* [Record extracts]
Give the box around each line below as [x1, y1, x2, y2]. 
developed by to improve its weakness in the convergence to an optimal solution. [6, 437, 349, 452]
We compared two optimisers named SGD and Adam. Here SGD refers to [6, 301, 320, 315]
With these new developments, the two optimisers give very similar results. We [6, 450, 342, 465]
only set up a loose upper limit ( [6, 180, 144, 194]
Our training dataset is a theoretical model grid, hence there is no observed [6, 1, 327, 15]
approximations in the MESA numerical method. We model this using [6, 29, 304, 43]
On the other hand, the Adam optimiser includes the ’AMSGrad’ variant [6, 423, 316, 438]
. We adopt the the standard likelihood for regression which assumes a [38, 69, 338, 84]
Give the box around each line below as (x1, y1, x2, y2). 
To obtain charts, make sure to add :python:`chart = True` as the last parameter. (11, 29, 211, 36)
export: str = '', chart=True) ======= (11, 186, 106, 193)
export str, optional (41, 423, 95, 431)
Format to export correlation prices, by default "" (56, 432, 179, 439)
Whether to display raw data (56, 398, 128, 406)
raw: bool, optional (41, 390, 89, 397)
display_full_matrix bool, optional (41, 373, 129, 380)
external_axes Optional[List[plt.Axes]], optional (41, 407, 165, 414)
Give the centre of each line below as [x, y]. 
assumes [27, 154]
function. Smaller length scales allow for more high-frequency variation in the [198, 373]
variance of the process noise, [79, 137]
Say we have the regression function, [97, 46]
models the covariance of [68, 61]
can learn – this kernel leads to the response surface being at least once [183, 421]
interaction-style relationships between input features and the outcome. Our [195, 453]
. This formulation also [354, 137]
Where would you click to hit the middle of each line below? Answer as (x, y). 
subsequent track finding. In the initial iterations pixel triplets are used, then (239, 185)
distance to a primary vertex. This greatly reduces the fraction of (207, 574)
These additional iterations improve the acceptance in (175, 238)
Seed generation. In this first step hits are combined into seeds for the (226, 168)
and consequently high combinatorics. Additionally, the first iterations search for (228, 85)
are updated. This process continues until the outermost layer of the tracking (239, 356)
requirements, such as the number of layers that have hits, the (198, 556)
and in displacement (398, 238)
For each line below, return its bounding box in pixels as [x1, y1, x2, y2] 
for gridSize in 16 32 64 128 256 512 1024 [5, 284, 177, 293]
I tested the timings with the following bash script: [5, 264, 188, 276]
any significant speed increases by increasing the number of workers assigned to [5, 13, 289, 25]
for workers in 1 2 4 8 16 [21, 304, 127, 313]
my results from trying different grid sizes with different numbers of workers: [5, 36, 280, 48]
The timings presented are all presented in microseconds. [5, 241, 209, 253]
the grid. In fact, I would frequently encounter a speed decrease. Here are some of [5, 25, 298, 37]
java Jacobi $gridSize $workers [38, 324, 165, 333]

...

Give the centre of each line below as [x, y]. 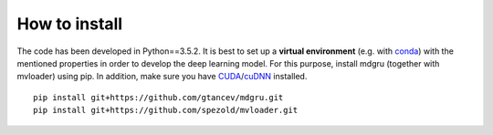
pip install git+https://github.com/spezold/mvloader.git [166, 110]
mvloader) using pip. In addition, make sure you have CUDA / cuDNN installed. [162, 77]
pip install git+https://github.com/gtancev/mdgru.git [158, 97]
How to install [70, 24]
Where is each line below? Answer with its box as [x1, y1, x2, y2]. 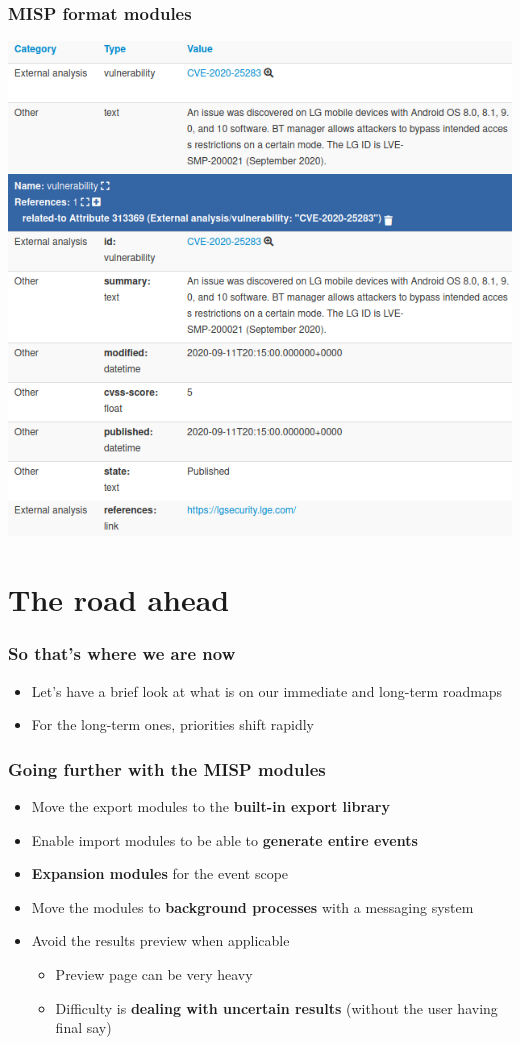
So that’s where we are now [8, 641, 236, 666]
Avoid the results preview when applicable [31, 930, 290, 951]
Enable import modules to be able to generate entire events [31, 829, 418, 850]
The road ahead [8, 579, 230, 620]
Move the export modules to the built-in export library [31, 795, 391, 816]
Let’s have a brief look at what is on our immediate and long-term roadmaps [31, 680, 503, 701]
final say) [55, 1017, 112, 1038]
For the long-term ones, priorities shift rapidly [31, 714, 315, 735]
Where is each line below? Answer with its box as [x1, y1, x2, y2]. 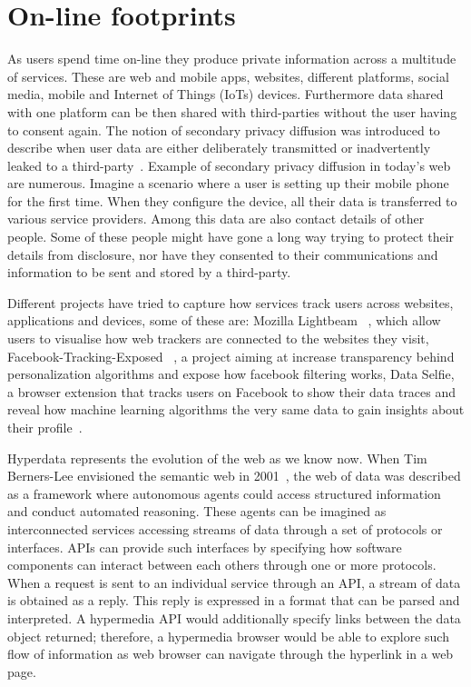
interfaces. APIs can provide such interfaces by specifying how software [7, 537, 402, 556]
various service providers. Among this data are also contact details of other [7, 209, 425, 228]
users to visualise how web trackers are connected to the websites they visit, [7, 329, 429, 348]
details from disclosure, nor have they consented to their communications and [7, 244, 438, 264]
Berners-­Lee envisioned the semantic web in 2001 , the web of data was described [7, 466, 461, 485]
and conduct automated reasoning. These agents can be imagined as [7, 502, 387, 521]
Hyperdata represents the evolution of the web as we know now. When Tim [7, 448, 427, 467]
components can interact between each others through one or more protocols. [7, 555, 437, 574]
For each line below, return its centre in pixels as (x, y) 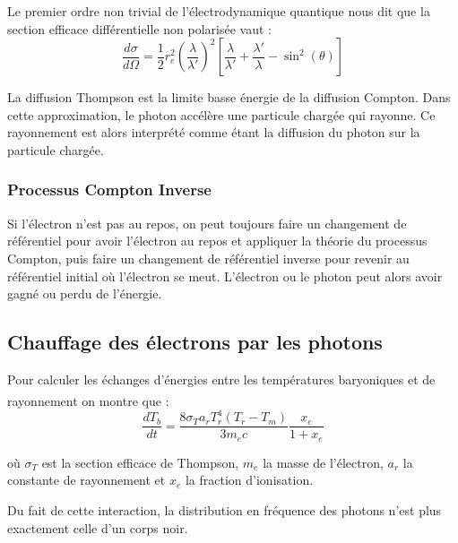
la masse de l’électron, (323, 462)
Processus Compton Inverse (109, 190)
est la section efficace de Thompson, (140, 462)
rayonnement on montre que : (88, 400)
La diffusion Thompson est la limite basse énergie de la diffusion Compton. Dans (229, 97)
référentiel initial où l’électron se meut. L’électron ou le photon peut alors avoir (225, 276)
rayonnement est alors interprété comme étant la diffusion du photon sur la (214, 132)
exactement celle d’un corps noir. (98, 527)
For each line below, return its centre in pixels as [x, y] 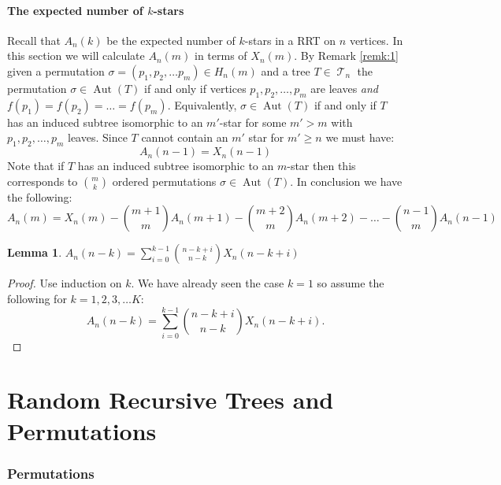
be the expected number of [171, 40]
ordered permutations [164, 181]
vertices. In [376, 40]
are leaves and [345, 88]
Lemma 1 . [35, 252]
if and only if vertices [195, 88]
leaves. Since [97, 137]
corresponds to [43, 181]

* [Work required] Your answer should be the number of lines in the records that contain the word "github", with nothing added.

* [Task solution] 2